The answer must be only the lines below from the one holding "by the quadratic" down to the one holding "Viene deciso da", ends included, printed exactly; please omit all pictures.

Data extracted from a collection
___
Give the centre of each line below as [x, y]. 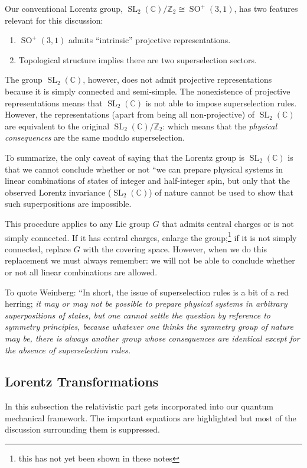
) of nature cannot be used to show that [221, 192]
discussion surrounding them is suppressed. [82, 429]
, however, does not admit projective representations [177, 79]
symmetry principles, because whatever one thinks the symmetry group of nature [149, 326]
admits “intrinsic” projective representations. [150, 40]
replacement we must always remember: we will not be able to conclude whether [150, 260]
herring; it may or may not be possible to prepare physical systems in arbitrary [146, 303]
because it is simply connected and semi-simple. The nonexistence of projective [148, 91]
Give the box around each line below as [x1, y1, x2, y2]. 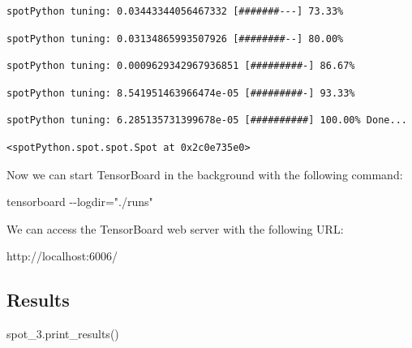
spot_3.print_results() [6, 325, 119, 342]
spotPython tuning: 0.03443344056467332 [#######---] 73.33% [6, 6, 344, 17]
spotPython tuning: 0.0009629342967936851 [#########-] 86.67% [6, 60, 355, 72]
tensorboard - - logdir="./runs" [6, 193, 153, 210]
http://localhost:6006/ [6, 247, 118, 264]
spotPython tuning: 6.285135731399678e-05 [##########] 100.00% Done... [6, 114, 407, 127]
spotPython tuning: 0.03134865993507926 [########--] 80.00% [6, 32, 344, 45]
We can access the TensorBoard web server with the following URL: [6, 220, 344, 237]
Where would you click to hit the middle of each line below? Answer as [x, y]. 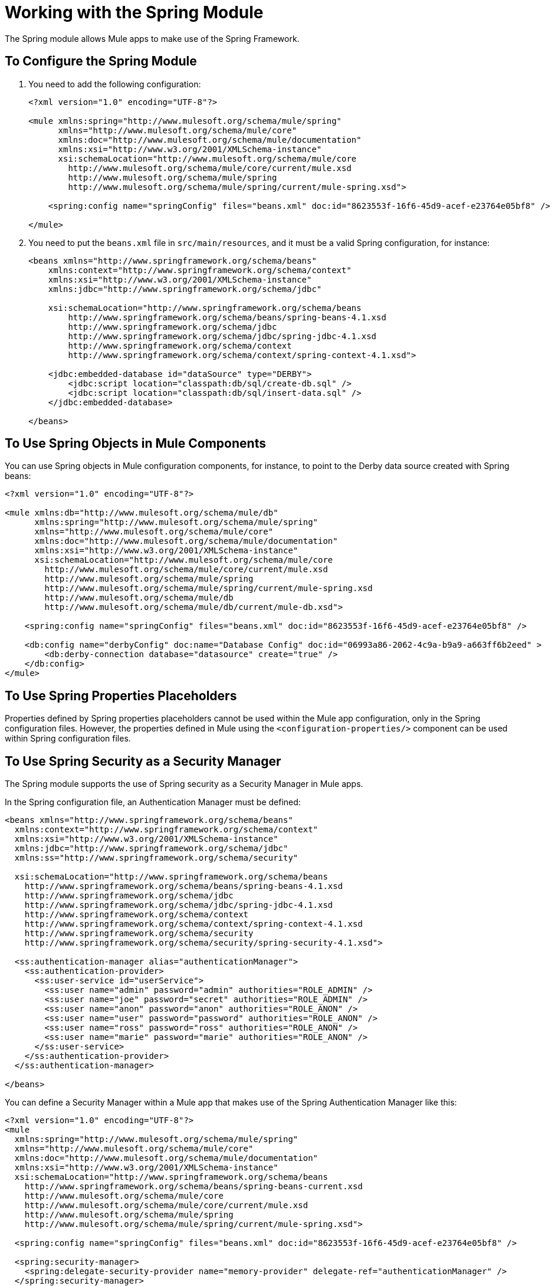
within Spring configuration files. [68, 739]
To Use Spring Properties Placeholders [121, 696]
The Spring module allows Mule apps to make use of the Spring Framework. [152, 38]
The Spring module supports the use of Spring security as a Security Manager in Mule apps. [184, 784]
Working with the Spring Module [134, 12]
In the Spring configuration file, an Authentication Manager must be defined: [153, 802]
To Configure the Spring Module [101, 61]
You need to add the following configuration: [115, 84]
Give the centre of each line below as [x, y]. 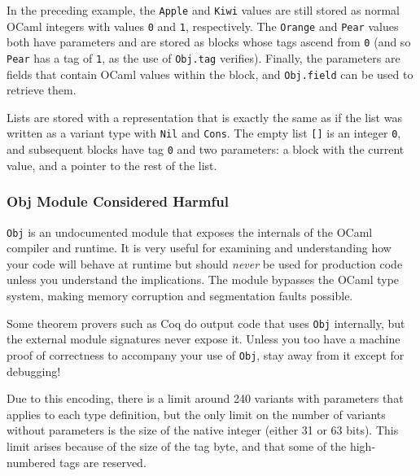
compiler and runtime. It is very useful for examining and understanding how [199, 248]
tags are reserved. [103, 462]
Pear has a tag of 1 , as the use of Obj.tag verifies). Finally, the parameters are [203, 57]
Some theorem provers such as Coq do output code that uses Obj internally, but [206, 323]
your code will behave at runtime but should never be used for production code [205, 263]
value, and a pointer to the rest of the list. [112, 165]
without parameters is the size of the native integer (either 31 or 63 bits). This [203, 430]
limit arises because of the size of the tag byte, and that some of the [177, 445]
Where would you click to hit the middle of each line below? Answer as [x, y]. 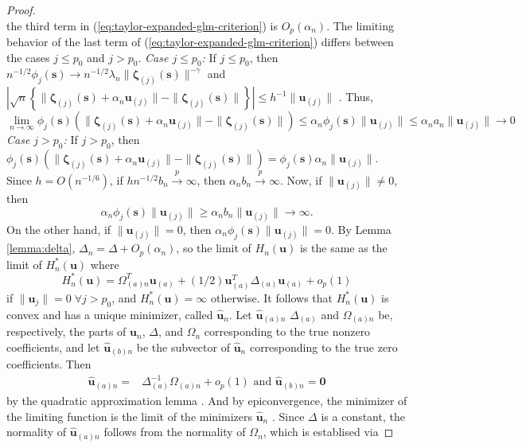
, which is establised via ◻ [328, 432]
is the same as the [343, 248]
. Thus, [356, 97]
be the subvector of [183, 347]
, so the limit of [214, 248]
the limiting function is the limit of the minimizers [129, 416]
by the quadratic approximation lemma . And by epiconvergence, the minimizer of [207, 401]
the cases [28, 57]
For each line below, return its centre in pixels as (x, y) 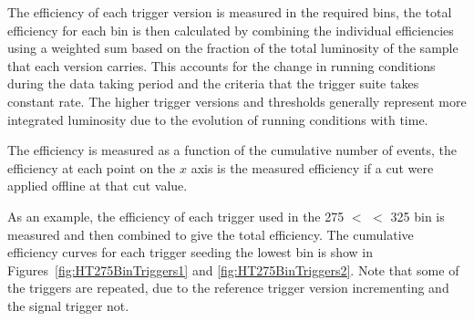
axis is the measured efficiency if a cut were (312, 167)
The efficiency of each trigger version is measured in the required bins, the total (230, 12)
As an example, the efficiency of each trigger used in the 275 (176, 216)
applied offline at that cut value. (98, 186)
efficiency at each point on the (92, 167)
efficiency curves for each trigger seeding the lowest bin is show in (191, 252)
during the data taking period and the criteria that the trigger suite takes (213, 83)
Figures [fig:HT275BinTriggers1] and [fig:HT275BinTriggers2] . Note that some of (233, 269)
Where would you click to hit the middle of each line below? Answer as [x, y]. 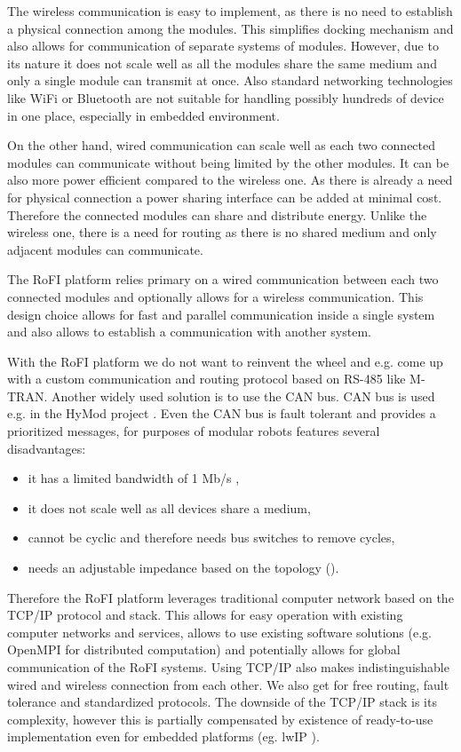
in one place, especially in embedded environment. [143, 115]
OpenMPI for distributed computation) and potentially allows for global [204, 649]
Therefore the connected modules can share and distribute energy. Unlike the [217, 214]
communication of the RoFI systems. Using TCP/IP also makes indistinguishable [228, 667]
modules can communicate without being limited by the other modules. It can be [228, 162]
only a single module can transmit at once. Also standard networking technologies [230, 80]
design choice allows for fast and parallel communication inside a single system [221, 314]
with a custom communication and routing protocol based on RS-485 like [207, 379]
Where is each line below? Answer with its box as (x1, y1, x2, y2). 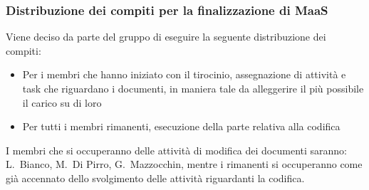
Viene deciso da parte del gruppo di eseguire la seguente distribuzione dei (6, 29, 326, 44)
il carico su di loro (22, 95, 102, 110)
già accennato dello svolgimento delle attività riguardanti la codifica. (6, 170, 305, 185)
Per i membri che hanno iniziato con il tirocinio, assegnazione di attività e (22, 67, 346, 82)
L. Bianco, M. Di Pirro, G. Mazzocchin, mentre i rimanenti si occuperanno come (6, 157, 363, 171)
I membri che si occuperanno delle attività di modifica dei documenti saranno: (6, 142, 347, 157)
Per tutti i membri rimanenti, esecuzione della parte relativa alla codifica (22, 119, 341, 134)
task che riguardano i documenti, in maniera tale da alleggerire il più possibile (22, 81, 364, 95)
___
__SOLUTION FOR THIS PROBLEM__:
by the quadratic approximation lemma . And by epiconvergence, the minimizer of [207, 401]
the cases [28, 57]
For each line below, return its centre in pixels as (x, y) 
axis is the measured efficiency if a cut were (312, 167)
The efficiency of each trigger version is measured in the required bins, the total (230, 12)
As an example, the efficiency of each trigger used in the 275 (176, 216)
applied offline at that cut value. (98, 186)
efficiency at each point on the (92, 167)
efficiency curves for each trigger seeding the lowest bin is show in (191, 252)
during the data taking period and the criteria that the trigger suite takes (213, 83)
Figures [fig:HT275BinTriggers1] and [fig:HT275BinTriggers2] . Note that some of (233, 269)
Where would you click to hit the middle of each line below? Answer as [x, y]. 
in one place, especially in embedded environment. [143, 115]
OpenMPI for distributed computation) and potentially allows for global [204, 649]
Therefore the connected modules can share and distribute energy. Unlike the [217, 214]
communication of the RoFI systems. Using TCP/IP also makes indistinguishable [228, 667]
modules can communicate without being limited by the other modules. It can be [228, 162]
only a single module can transmit at once. Also standard networking technologies [230, 80]
design choice allows for fast and parallel communication inside a single system [221, 314]
with a custom communication and routing protocol based on RS-485 like [207, 379]
Where is each line below? Answer with its box as (x1, y1, x2, y2). 
Viene deciso da parte del gruppo di eseguire la seguente distribuzione dei (6, 29, 326, 44)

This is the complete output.